● Your assignment:
Which lines of the data below hold "Thanks"? Copy each of them.

Dataset excerpts
===============

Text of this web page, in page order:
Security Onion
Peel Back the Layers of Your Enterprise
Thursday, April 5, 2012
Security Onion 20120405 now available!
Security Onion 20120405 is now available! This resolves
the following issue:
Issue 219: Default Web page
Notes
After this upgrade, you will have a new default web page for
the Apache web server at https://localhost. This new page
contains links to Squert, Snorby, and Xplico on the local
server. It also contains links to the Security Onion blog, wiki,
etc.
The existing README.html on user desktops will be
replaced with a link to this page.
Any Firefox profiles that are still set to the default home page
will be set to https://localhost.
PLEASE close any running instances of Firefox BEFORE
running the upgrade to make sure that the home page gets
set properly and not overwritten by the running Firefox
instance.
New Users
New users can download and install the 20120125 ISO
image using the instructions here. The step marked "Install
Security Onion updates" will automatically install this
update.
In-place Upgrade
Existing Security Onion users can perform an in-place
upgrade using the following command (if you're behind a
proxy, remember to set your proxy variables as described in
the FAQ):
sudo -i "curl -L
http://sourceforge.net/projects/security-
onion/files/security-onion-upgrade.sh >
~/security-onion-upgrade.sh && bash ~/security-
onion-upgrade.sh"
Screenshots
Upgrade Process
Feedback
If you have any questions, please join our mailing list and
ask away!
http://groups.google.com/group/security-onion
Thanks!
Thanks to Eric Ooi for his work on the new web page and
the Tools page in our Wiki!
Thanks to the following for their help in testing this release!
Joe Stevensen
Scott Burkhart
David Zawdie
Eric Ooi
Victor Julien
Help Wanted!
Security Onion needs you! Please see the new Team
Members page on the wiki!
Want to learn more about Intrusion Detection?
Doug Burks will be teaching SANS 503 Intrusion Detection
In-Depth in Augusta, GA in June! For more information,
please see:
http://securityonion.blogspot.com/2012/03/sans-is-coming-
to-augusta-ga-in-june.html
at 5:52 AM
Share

===============

● Problem solution:
Thanks!
Thanks to Eric Ooi for his work on the new web page and
Thanks to the following for their help in testing this release!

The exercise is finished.